Records from a dataset
# # # #
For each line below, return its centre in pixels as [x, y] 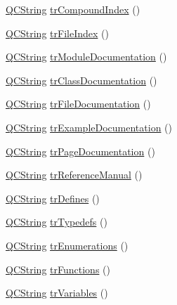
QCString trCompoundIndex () [73, 9]
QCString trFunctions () [58, 269]
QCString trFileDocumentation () [78, 104]
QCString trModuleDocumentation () [86, 57]
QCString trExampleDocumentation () [89, 127]
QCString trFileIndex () [57, 33]
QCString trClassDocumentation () [81, 80]
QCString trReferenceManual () [74, 175]
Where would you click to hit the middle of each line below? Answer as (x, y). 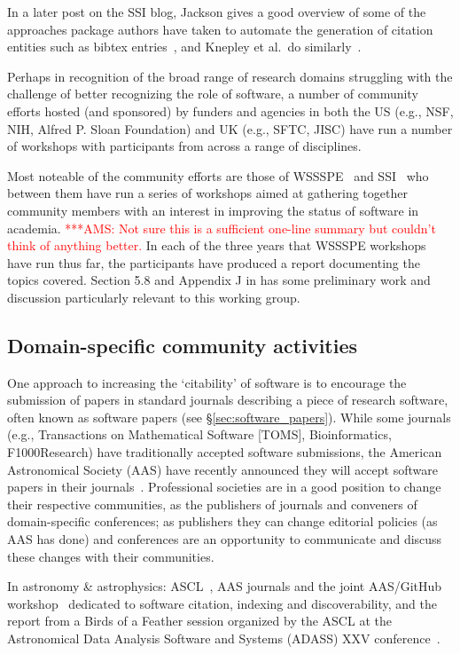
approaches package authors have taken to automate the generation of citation (220, 29)
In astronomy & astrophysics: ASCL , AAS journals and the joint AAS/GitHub (225, 586)
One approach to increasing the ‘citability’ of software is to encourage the (207, 382)
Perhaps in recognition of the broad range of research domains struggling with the (230, 76)
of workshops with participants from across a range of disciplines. (184, 146)
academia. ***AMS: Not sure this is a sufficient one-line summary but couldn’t (222, 228)
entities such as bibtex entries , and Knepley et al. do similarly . (184, 47)
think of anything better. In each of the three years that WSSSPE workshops (217, 245)
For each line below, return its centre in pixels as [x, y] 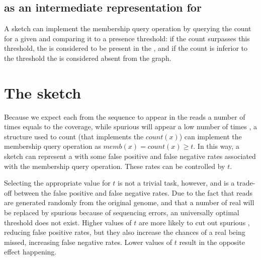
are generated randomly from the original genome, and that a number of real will [129, 202]
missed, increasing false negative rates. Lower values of [88, 242]
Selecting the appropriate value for [57, 183]
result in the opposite [212, 242]
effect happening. [30, 252]
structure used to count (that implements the [74, 136]
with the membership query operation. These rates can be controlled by [115, 166]
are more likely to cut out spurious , [194, 222]
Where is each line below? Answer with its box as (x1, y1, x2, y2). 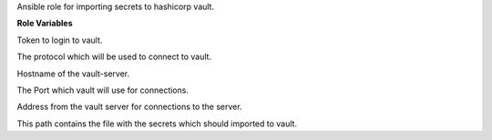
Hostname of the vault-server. (16, 68, 130, 79)
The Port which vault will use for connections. (16, 85, 189, 95)
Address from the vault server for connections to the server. (16, 101, 242, 113)
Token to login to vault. (16, 35, 103, 45)
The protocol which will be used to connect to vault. (16, 51, 212, 63)
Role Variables (16, 18, 73, 29)
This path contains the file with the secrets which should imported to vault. (16, 118, 298, 129)
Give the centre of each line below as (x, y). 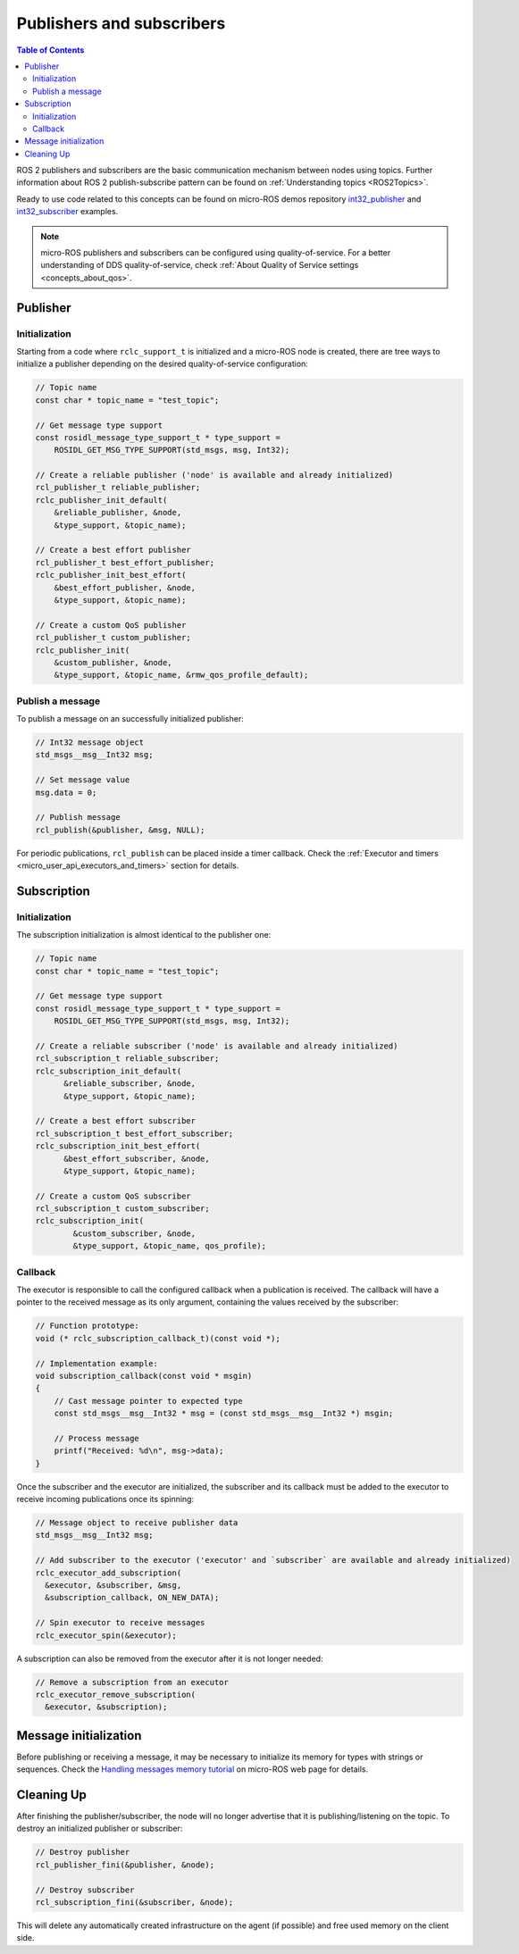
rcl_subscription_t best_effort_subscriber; (134, 1133)
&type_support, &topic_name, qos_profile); (170, 1246)
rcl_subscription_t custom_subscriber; (122, 1209)
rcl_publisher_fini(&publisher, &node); (125, 1865)
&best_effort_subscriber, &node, (137, 1158)
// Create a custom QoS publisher (111, 625)
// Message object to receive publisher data (137, 1523)
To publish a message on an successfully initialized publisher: (130, 719)
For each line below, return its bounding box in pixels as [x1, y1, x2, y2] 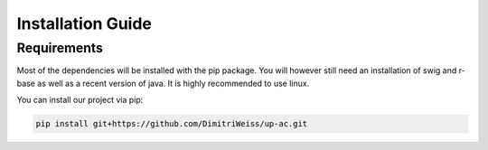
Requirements [16, 40, 104, 56]
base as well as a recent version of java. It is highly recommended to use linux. [16, 78, 310, 89]
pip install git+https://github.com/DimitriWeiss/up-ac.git [35, 118, 308, 129]
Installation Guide [16, 14, 153, 33]
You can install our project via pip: [16, 95, 144, 106]
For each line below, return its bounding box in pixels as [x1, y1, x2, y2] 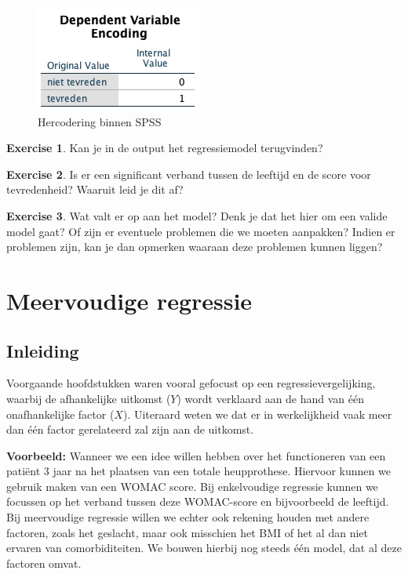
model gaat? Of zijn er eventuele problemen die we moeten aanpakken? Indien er [6, 223, 395, 239]
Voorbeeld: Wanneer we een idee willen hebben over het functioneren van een [6, 447, 386, 463]
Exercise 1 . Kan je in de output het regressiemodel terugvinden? [6, 140, 323, 156]
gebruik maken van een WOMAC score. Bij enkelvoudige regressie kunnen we [6, 478, 378, 494]
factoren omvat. [6, 554, 82, 571]
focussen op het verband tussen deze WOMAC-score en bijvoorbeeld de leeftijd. [6, 493, 389, 510]
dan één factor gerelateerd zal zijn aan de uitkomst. [6, 421, 254, 438]
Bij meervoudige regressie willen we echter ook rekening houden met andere [6, 509, 370, 525]
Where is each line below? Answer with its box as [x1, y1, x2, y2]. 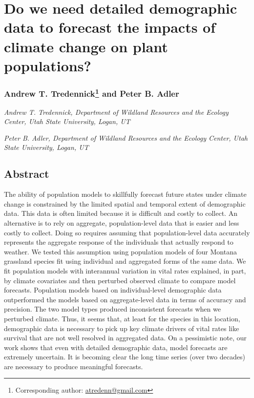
# # # #
Please repeat each record exactly and keep every picture out of the copy.

For each line below, return its centre in pixels as [x, y] 
QCString trCompoundIndex () [73, 9]
QCString trFunctions () [58, 269]
QCString trFileDocumentation () [78, 104]
QCString trModuleDocumentation () [86, 57]
QCString trExampleDocumentation () [89, 127]
QCString trFileIndex () [57, 33]
QCString trClassDocumentation () [81, 80]
QCString trReferenceManual () [74, 175]
Where would you click to hit the middle of each line below? Answer as (x, y). 
approaches package authors have taken to automate the generation of citation (220, 29)
In astronomy & astrophysics: ASCL , AAS journals and the joint AAS/GitHub (225, 586)
One approach to increasing the ‘citability’ of software is to encourage the (207, 382)
Perhaps in recognition of the broad range of research domains struggling with the (230, 76)
of workshops with participants from across a range of disciplines. (184, 146)
academia. ***AMS: Not sure this is a sufficient one-line summary but couldn’t (222, 228)
entities such as bibtex entries , and Knepley et al. do similarly . (184, 47)
think of anything better. In each of the three years that WSSSPE workshops (217, 245)
For each line below, return its centre in pixels as [x, y] 
are generated randomly from the original genome, and that a number of real will [129, 202]
missed, increasing false negative rates. Lower values of [88, 242]
Selecting the appropriate value for [57, 183]
result in the opposite [212, 242]
effect happening. [30, 252]
structure used to count (that implements the [74, 136]
with the membership query operation. These rates can be controlled by [115, 166]
are more likely to cut out spurious , [194, 222]
Where is each line below? Answer with its box as (x1, y1, x2, y2). 
Hostname of the vault-server. (16, 68, 130, 79)
The Port which vault will use for connections. (16, 85, 189, 95)
Address from the vault server for connections to the server. (16, 101, 242, 113)
Token to login to vault. (16, 35, 103, 45)
The protocol which will be used to connect to vault. (16, 51, 212, 63)
Role Variables (16, 18, 73, 29)
This path contains the file with the secrets which should imported to vault. (16, 118, 298, 129)
Give the centre of each line below as (x, y). 
rcl_subscription_t best_effort_subscriber; (134, 1133)
&type_support, &topic_name, qos_profile); (170, 1246)
rcl_subscription_t custom_subscriber; (122, 1209)
rcl_publisher_fini(&publisher, &node); (125, 1865)
&best_effort_subscriber, &node, (137, 1158)
// Create a custom QoS publisher (111, 625)
// Message object to receive publisher data (137, 1523)
To publish a message on an successfully initialized publisher: (130, 719)
For each line below, return its bounding box in pixels as [x1, y1, x2, y2] 
Requirements [16, 40, 104, 56]
base as well as a recent version of java. It is highly recommended to use linux. [16, 78, 310, 89]
pip install git+https://github.com/DimitriWeiss/up-ac.git [35, 118, 308, 129]
Installation Guide [16, 14, 153, 33]
You can install our project via pip: [16, 95, 144, 106]
For each line below, return its bounding box in pixels as [x1, y1, x2, y2] 
model gaat? Of zijn er eventuele problemen die we moeten aanpakken? Indien er [6, 223, 395, 239]
Voorbeeld: Wanneer we een idee willen hebben over het functioneren van een [6, 447, 386, 463]
Exercise 1 . Kan je in de output het regressiemodel terugvinden? [6, 140, 323, 156]
gebruik maken van een WOMAC score. Bij enkelvoudige regressie kunnen we [6, 478, 378, 494]
factoren omvat. [6, 554, 82, 571]
focussen op het verband tussen deze WOMAC-score en bijvoorbeeld de leeftijd. [6, 493, 389, 510]
dan één factor gerelateerd zal zijn aan de uitkomst. [6, 421, 254, 438]
Bij meervoudige regressie willen we echter ook rekening houden met andere [6, 509, 370, 525]
Where is each line below? Answer with its box as [x1, y1, x2, y2]. 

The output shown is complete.